Suspense Comics Number 1, December 1943.
Vignette (1 page).
Online at Comic Book Plus (HERE; select page 30).
(Note: Faded but legible text.)
Characters: Nola, Greg, and Bellaire.
Story: A spiritualist claims he can contact Nola's dead father. Nola is a believer, but Greg definitely isn't.
Reference: Séance trumpet (Wikipedia HERE).
(2) "An Apple for a Killer."
Unsigned.
Suspense Comics Number 2, February 1944.
Vignette (1 page).
Online at Comic Book Plus (HERE; select page 51).
(Note: Text somewhat faded.)
Characters: Tony Mazotti, Patrolman Tom Donlan, Luigi, and the slender, hard-faced man.
Story: When a murder occurs, a fruit stand owner doesn't realize he has the clue that will convict the killer.
Reference: Staten Island (Wikipedia HERE).
(3) "Death Spins a Reel."
By Jack Grogan.
Suspense Comics Number 3, April 1944.
Vignette (2 pages).
Online at Comic Book Plus (HERE; select pages 29-30).
Characters: Joe Billings and Bugs McNeer.

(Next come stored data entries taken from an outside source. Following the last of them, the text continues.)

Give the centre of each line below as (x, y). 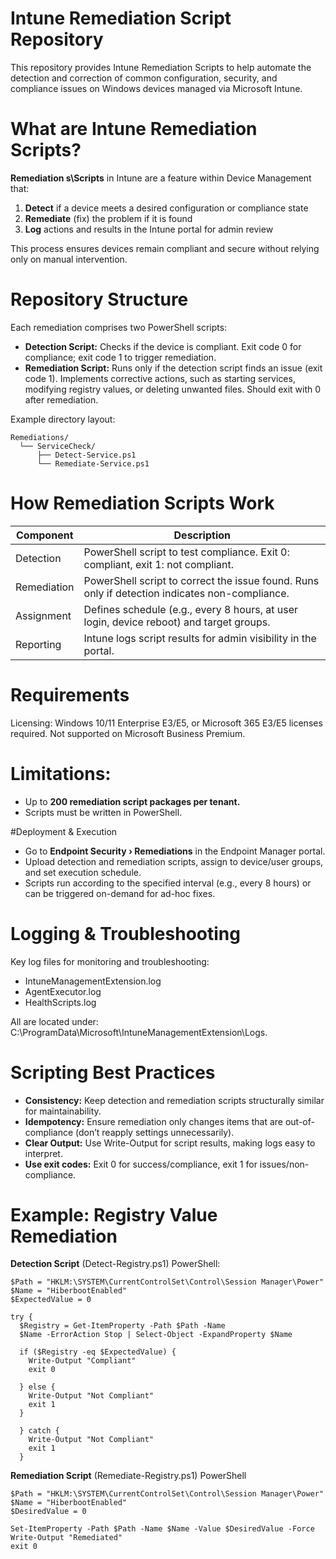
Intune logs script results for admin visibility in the (200, 638)
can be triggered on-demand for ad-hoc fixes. (120, 893)
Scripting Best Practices (113, 1072)
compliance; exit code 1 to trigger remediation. (120, 357)
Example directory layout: (63, 419)
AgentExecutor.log (63, 991)
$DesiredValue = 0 (48, 1512)
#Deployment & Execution (64, 831)
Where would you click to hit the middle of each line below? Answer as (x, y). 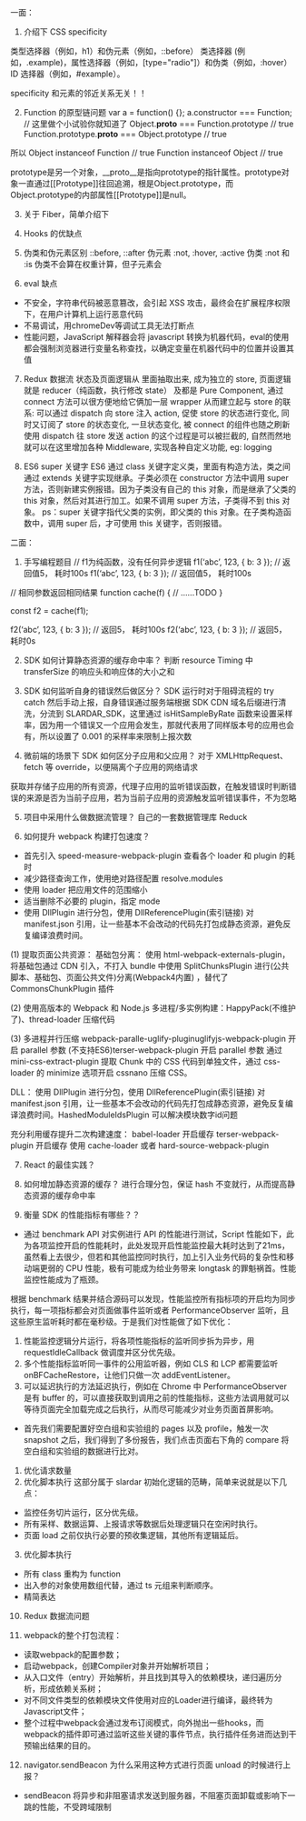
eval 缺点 (40, 283)
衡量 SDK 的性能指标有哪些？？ (82, 1215)
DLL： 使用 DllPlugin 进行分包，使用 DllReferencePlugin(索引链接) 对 (138, 1092)
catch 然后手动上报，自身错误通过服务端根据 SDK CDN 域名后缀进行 (151, 702)
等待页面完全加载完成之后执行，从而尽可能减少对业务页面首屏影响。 (151, 1409)
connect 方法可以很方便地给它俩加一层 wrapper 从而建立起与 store (148, 401)
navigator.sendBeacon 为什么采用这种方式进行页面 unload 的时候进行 (153, 1765)
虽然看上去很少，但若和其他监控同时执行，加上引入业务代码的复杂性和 (155, 1257)
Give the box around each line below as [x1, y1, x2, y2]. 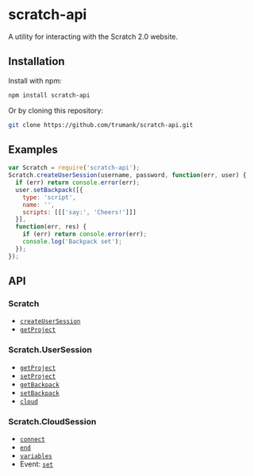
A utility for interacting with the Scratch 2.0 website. [8, 32, 179, 41]
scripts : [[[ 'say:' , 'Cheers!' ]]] [22, 208, 137, 216]
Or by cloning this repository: [8, 106, 104, 115]
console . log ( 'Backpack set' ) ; [22, 238, 123, 246]
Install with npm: [8, 75, 62, 85]
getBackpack [19, 381, 60, 389]
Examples [8, 143, 58, 156]
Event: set [19, 459, 54, 469]

Story: A film projector operator gets a visit from someone from his past and finds his life is suddenly in danger.
References: projector (Wikipedia HERE), rheostats (Wikipedia HERE), "Film is dangerous stuff" (Wikipedia HERE), Joliet (Wikipedia HERE), and "queer money" (Wikipedia HERE).
Resource:
- Nearly ten years ago we examined another short-lived crime comic, one which managed to diminish Sherlock Holmes (HERE).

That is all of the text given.